You can still find these homes throughout New England and many homes are in historical records. In Massachusetts, you can see the style in the historic home of the second President of the United States, John Adams. This house style has also been built to this day.

Why were Saltbox houses useful?

There are many reasons why the box style was used in colonial America. First, homes were built to maximize the amount of sunlight that was shed per room. Electricity was not common until more than 300 years after the first settlers were established in the United States, which means that sunlight was essential for completing daily chores and navigating the home.

Although candles and kerosene lamps were also used, they were sometimes expensive and difficult to obtain. In addition, could not illuminate a room with candles at the same level that natural sunlight can provide.

This house also reflects the climate in which the houses were built. New England is known for its winter storms, and snow on the roof can cause trouble for homeowners. Water is more likely to leak into the house the longer they stay on your roof while eating the shingles and wooden beams. By building a steep roof, the snow was expected to slip right away and leave the house intact.

Finally, many kitchens were built in the back of these houses, in the one-story part of the house. It has also served a purpose in keeping the house cool in the summer. The heat was rising so the stoves and hot fires from the kitchen could escape outside instead of going up to the bedrooms. In an age without air conditioning systems, do everything to be comfortable.

saltbox houseSaltbox homes started as additions,
As the United States became an established state, more and more people began to intentionally build homes of this style. They realized that there are many benefits to investing in this type of construction, so models of this house can be found today.

When settlers came to the United States, their first goal was to build every house they could. They needed basic shelters to survive the impending winters. Even throughout the establishment of the United States, new landowners focused on developing basic homes - and that was often the only thing they could afford.

However, over time, the wealth of these Americans increased. When they had money, homeowners would build an addition to their existing homes. They added a few rooms at the back of the house and lowered the roof to accommodate the one-story addition at the back. This created the Saltbox House.

These additions can be used for large families, aging relatives, landlord offices and even servants' residences in some wealthier homes.

Where can I Find Saltbox?

You can find historic homes throughout New England, especially in Massachusetts, Connecticut and Pink Island.

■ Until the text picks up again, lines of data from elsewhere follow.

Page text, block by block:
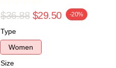
$36.88 $29.50 -20%
Type
Women
Size
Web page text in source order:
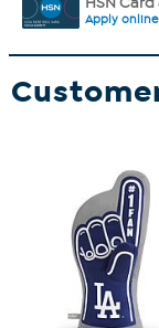
Apply online
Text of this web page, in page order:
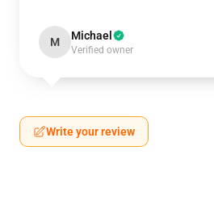
M Michael
Verified owner
Write your review
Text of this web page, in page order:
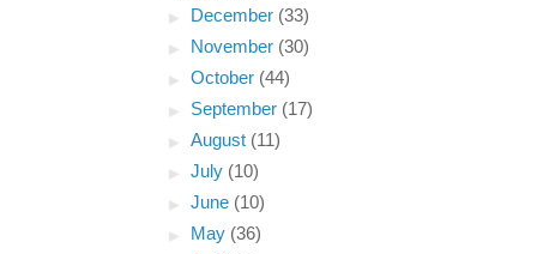
►
December (33)
►
November (30)
►October (44)
► September (17)
►August (11)
►July (10)
►June (10)
►
May (36)
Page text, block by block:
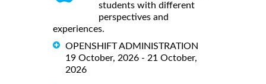
students with different
perspectives and
experiences.
OPENSHIFT ADMINISTRATION
19 October, 2026 - 21 October,
2026
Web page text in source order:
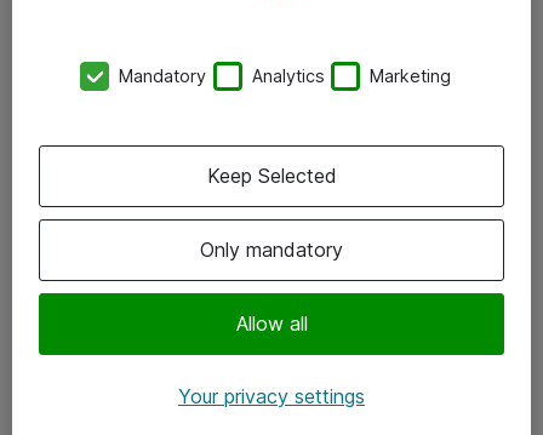
Kontor
Följ oss
Instagram
Mandatory Analytics Marketing
Only mandatory
Allow all
Keep Selected
Your privacy settings
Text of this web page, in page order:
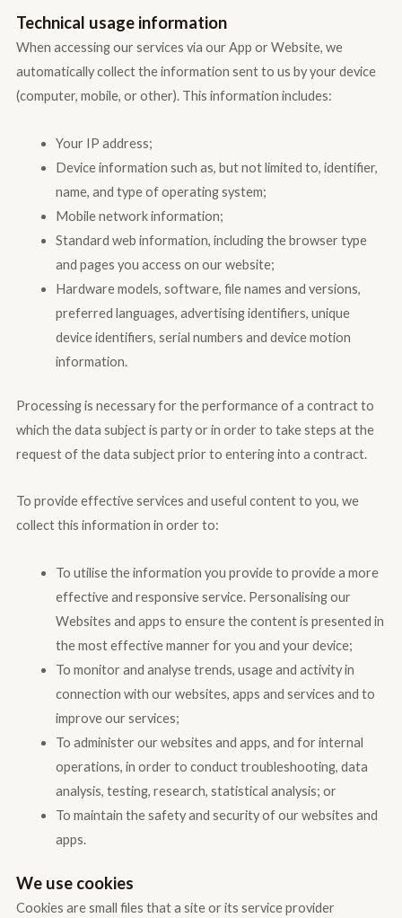
Technical usage information
When accessing our services via our App or Website, we
automatically collect the information sent to us by your device
(computer, mobile, or other). This information includes:
Your IP address;
Device information such as, but not limited to, identifier,
name, and type of operating system;
Mobile network information;
Standard web information, including the browser type
and pages you access on our website;
Hardware models, software, file names and versions,
preferred languages, advertising identifiers, unique
device identifiers, serial numbers and device motion
information.
Processing is necessary for the performance of a contract to
which the data subject is party or in order to take steps at the
request of the data subject prior to entering into a contract.
To provide effective services and useful content to you, we
collect this information in order to:
To utilise the information you provide to provide a more
effective and responsive service. Personalising our
Websites and apps to ensure the content is presented in
the most effective manner for you and your device;
To monitor and analyse trends, usage and activity in
connection with our websites, apps and services and to
improve our services;
To administer our websites and apps, and for internal
operations, in order to conduct troubleshooting, data
analysis, testing, research, statistical analysis; or
To maintain the safety and security of our websites and
apps.
We use cookies
Cookies are small files that a site or its service provider
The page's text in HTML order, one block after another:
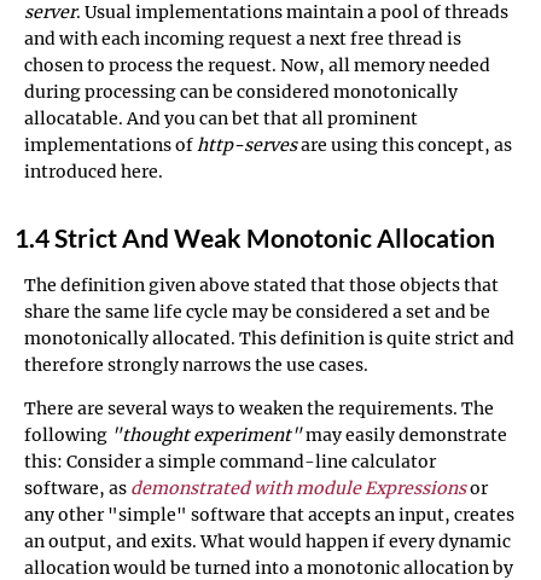
server. Usual implementations maintain a pool of threads
and with each incoming request a next free thread is
chosen to process the request. Now, all memory needed
during processing can be considered monotonically
allocatable. And you can bet that all prominent
implementations ofhttp-servesare using this concept, as
introduced here.
1.4 Strict And Weak Monotonic Allocation
The definition given above stated that those objects that
share the same life cycle may be considered a set and be
monotonically allocated. This definition is quite strict and
therefore strongly narrows the use cases.
There are several ways to weaken the requirements. The
following "thought experiment"may easily demonstrate
this: Consider a simple command-line calculator
software, as demonstrated with module Expressionsor
any other "simple" software that accepts an input, creates
an output, and exits. What would happen if every dynamic
allocation would be turned into a monotonic allocation by
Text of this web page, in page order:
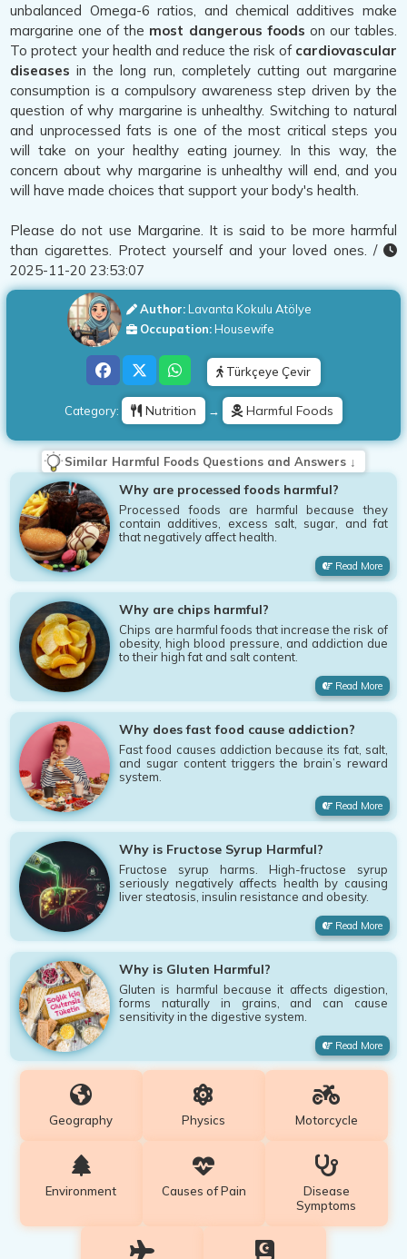
unbalanced Omega-6 ratios, and chemical additives make
margarine one of the most dangerous foods on our tables.
To protect your health and reduce the risk of cardiovascular
diseases in the long run, completely cutting out margarine
consumption is a compulsory awareness step driven by the
question of why margarine is unhealthy. Switching to natural
and unprocessed fats is one of the most critical steps you
will take on your healthy eating journey. In this way, the
concern about why margarine is unhealthy will end, and you
will have made choices that support your body's health.
Please do not use Margarine. It is said to be more harmful
than cigarettes. Protect yourself and your loved ones. /
2025-11-20 23:53:07
Author:Lavanta Kokulu Atölye
Occupation:Housewife
Category: Nutrition → Harmful Foods
Türkçeye Çevir
Similar Harmful Foods Questions and Answers ↓
Why are processed foods harmful?
Processed foods are harmful because they
contain additives, excess salt, sugar, and fat
that negatively affect health.
Read More
Why are chips harmful?
Chips are harmful foods that increase the risk of
obesity, high blood pressure, and addiction due
to their high fat and salt content.
Read More
Why does fast food cause addiction?
Fast food causes addiction because its fat, salt,
and sugar content triggers the brain’s reward
system.
Read More
Why is Fructose Syrup Harmful?
Fructose syrup harms. High-fructose syrup
seriously negatively affects health by causing
liver steatosis, insulin resistance and obesity.
Read More
Why is Gluten Harmful?
Gluten is harmful because it affects digestion,
forms naturally in grains, and can cause
sensitivity in the digestive system.
Read More
Geography Physics Motorcycle
Environment Causes of Pain
Disease
Symptoms
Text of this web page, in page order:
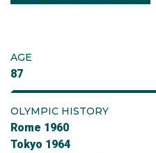
AGE
87
OLYMPIC HISTORY
Rome 1960
Tokyo 1964
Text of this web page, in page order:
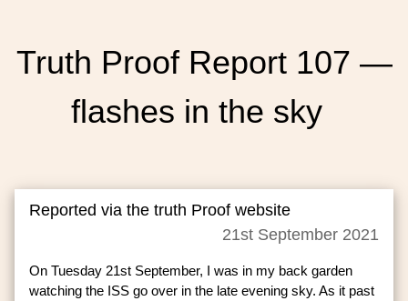
Truth Proof Report 107 —
flashes in the sky
Reported via the truth Proof website
21st September 2021
On Tuesday 21st September, I was in my back garden
watching the ISS go over in the late evening sky. As it past
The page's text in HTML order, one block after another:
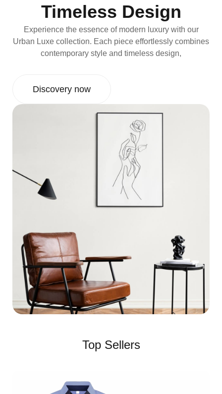
Timeless Design
Experience the essence of modern luxury with our
Urban Luxe collection. Each piece effortlessly combines
contemporary style and timeless design,
Discovery now
Top Sellers
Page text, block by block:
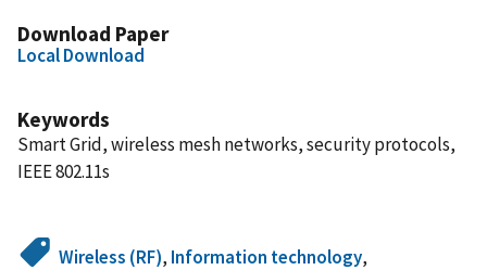
Download Paper
Local Download
Keywords
Smart Grid, wireless mesh networks, security protocols,
IEEE 802.11s
Wireless (RF), Information technology,
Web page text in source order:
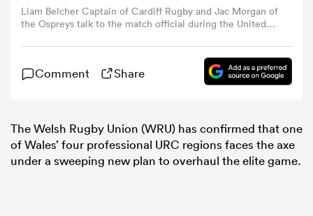
Bulls
Liam Belcher Captain of Cardiff Rugby and Jac Morgan of
the Ospreys talk to the match official during the United
Cardiff Rugby at the Principality Stadium on April 19,
2025 in Cardiff, Wales. (Photo by Huw Fairclough/Getty
Images)
Comment Share
The Welsh Rugby Union (WRU) has confirmed that one
of Wales’ four professional URC regions faces the axe
under a sweeping new plan to overhaul the elite game.
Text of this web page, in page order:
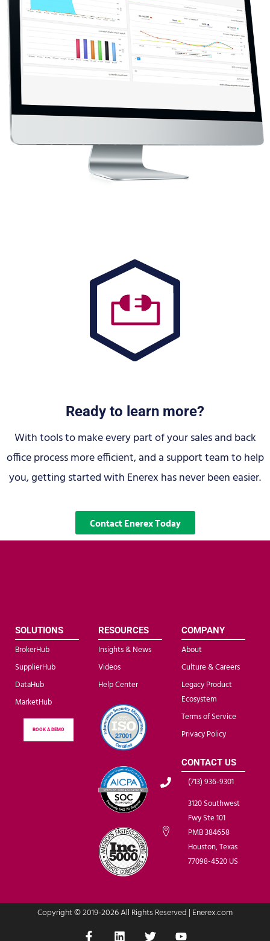
Ready to learn more?
With tools to make every part of your sales and back
office process more efficient, and a support team to help
you, getting started with Enerex has never been easier.
Contact Enerex Today
SOLUTIONS
BrokerHub
SupplierHub
DataHub
MarketHub
BOOK A DEMO
RESOURCES
Insights & News
Videos
Help Center
COMPANY
About
Culture & Careers
Legacy Product
Ecosystem
Terms of Service
Privacy Policy
CONTACT US
(713) 936-9301
3120 Southwest
Fwy Ste 101
PMB 384658
Houston, Texas
77098-4520 US
Copyright © 2019-2026 All Rights Reserved | Enerex.com
F
L
T
Y
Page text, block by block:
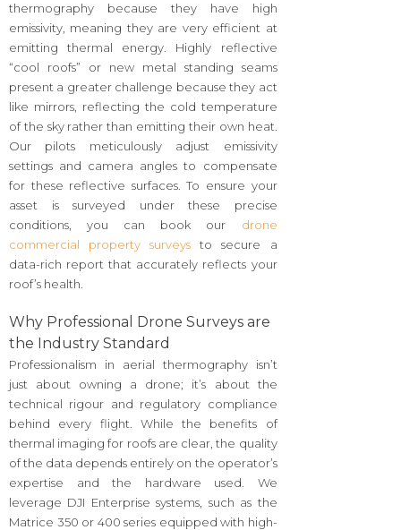
thermography because they have high
emissivity, meaning they are very efficient at
emitting thermal energy. Highly reflective
“cool roofs” or new metal standing seams
present a greater challenge because they act
like mirrors, reflecting the cold temperature
of the sky rather than emitting their own heat.
Our pilots meticulously adjust emissivity
settings and camera angles to compensate
for these reflective surfaces. To ensure your
asset is surveyed under these precise
conditions, you can book our drone
commercial property surveys to secure a
data-rich report that accurately reflects your
roof’s health.
Why Professional Drone Surveys are
the Industry Standard
Professionalism in aerial thermography isn’t
just about owning a drone; it’s about the
technical rigour and regulatory compliance
behind every flight. While the benefits of
thermal imaging for roofs are clear, the quality
of the data depends entirely on the operator’s
expertise and the hardware used. We
leverage DJI Enterprise systems, such as the
Matrice 350 or 400 series equipped with high-
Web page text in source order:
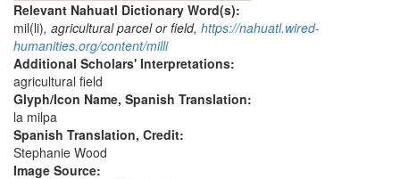
Relevant Nahuatl Dictionary Word(s):
mil(li), agricultural parcel or field, https://nahuatl.wired-
humanities.org/content/milli
Additional Scholars' Interpretations:
agricultural field
Glyph/Icon Name, Spanish Translation:
la milpa
Spanish Translation, Credit:
Stephanie Wood
Image Source:
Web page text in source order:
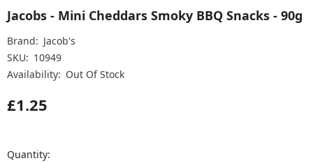
Jacobs - Mini Cheddars Smoky BBQ Snacks - 90g
Brand: Jacob's
SKU: 10949
Availability: Out Of Stock
£1.25
Quantity:
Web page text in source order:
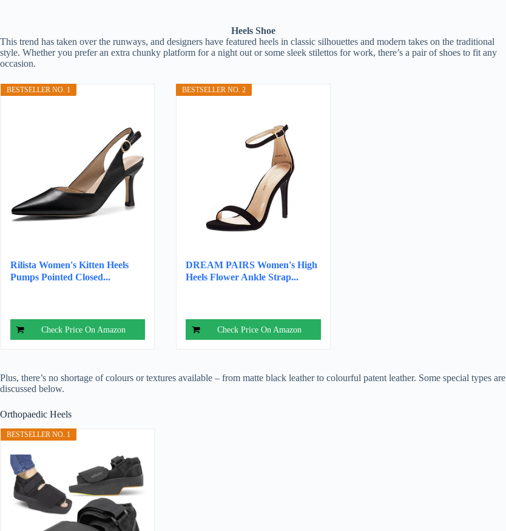
Heels Shoe
This trend has taken over the runways, and designers have featured heels in classic silhouettes and modern takes on the traditional
style. Whether you prefer an extra chunky platform for a night out or some sleek stilettos for work, there’s a pair of shoes to fit any
occasion.
BESTSELLER NO. 1
Rilista Women's Kitten Heels
Pumps Pointed Closed...
Check Price On Amazon
BESTSELLER NO. 2
DREAM PAIRS Women's High
Heels Flower Ankle Strap...
Check Price On Amazon
Plus, there’s no shortage of colours or textures available – from matte black leather to colourful patent leather. Some special types are
discussed below.
Orthopaedic Heels
BESTSELLER NO. 1
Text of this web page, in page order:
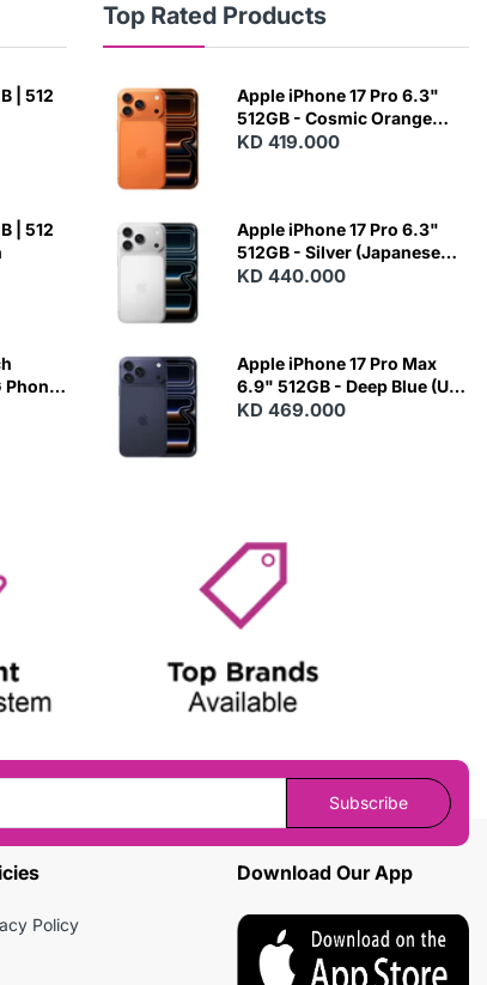
| 512
| 512
Phone
Top Rated Products
Apple iPhone 17 Pro 6.3"
512GB - Cosmic Orange
(Japanese Variant)
KD 419.000
Apple iPhone 17 Pro 6.3"
512GB - Silver (Japanese
Variant)
KD 440.000
Apple iPhone 17 Pro Max
6.9" 512GB - Deep Blue (US
Variant)
KD 469.000
Subscribe
Policy
Download Our App

The Library of Congress has a website for these houses, which you can sort by country. You can search for any of the properties closest to you.

All of the homes listed are on the East Coast except for the Dibble House Museum in Mulalla, Oregon. All of the East Coast homes are in New England except for Swallow House in Scottsville, Virginia.

This does not mean that houses can not be found in the rest of the country. First, these are only the homes listed in the Historical Register by the Library of Congress. Second, many architects today use similar construction. Modern homes are found throughout the United States - even in the southern and western parts of the country. You may come across these structures in search of homes.

Where was the fireplace in the Saltbox house?

Without central heating, it was important that the houses be built in a way that would heat the entire house. Many fireplaces are located in the center of historic buildings so the warmth may spread throughout the house. Wealthy families may have been able to build multiple fireplaces in their homes.

Why do Saltbox homes have long roofs?

The long, sloping roof at the back of the house is an iconic part of this house style. This roof structure was created when American families began to build additions to their homes. They could not afford to build two floors, so they built an addition of one floor at the back and then lowered the roof to connect the house.